----- Stored data -----
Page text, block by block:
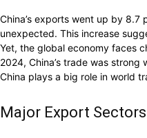
China’s exports went up by 8.7
unexpected. This increase
Yet, the global economy faces
2024, China’s trade was
China plays a big role in world
Major Export
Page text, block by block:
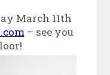
March 11th
– see you
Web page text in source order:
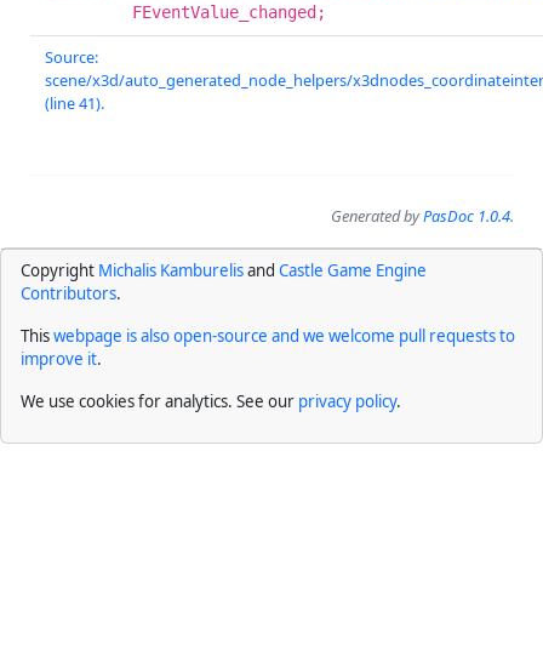
FEventValue_changed;
Source:
scene/x3d/auto_generated_node_helpers/
(line 41).
Generated byPasDoc 1.0.4.
Copyright Michalis Kamburelisand Castle Game Engine
Contributors.
Thiswebpage is also open-source and we welcome pull requests to
improve it.
We use cookies for analytics. See our privacy policy.
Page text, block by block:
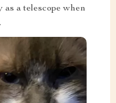
as a telescope when
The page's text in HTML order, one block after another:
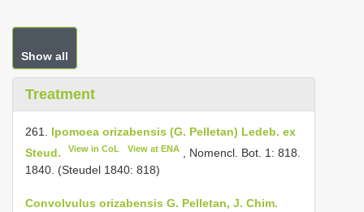
Show all
Treatment
261. Ipomoea orizabensis (G. Pelletan) Ledeb. ex
Steud.
View in CoL View at ENA, Nomencl. Bot. 1: 818.
1840. (Steudel 1840: 818)
Convolvulus orizabensis G. Pelletan, J. Chim.
-----
Directions for this task:
Could you set down every record above exactly as written, leaving out the pictures?

Exercise result:
Page text, block by block:
China’s exports went up by 8.7
unexpected. This increase
Yet, the global economy faces
2024, China’s trade was
China plays a big role in world
Major Export
Page text, block by block:
March 11th
– see you
Web page text in source order:
FEventValue_changed;
Source:
scene/x3d/auto_generated_node_helpers/
(line 41).
Generated byPasDoc 1.0.4.
Copyright Michalis Kamburelisand Castle Game Engine
Contributors.
Thiswebpage is also open-source and we welcome pull requests to
improve it.
We use cookies for analytics. See our privacy policy.
Page text, block by block:
as a telescope when
The page's text in HTML order, one block after another:
Show all
Treatment
261. Ipomoea orizabensis (G. Pelletan) Ledeb. ex
Steud.
View in CoL View at ENA, Nomencl. Bot. 1: 818.
1840. (Steudel 1840: 818)
Convolvulus orizabensis G. Pelletan, J. Chim.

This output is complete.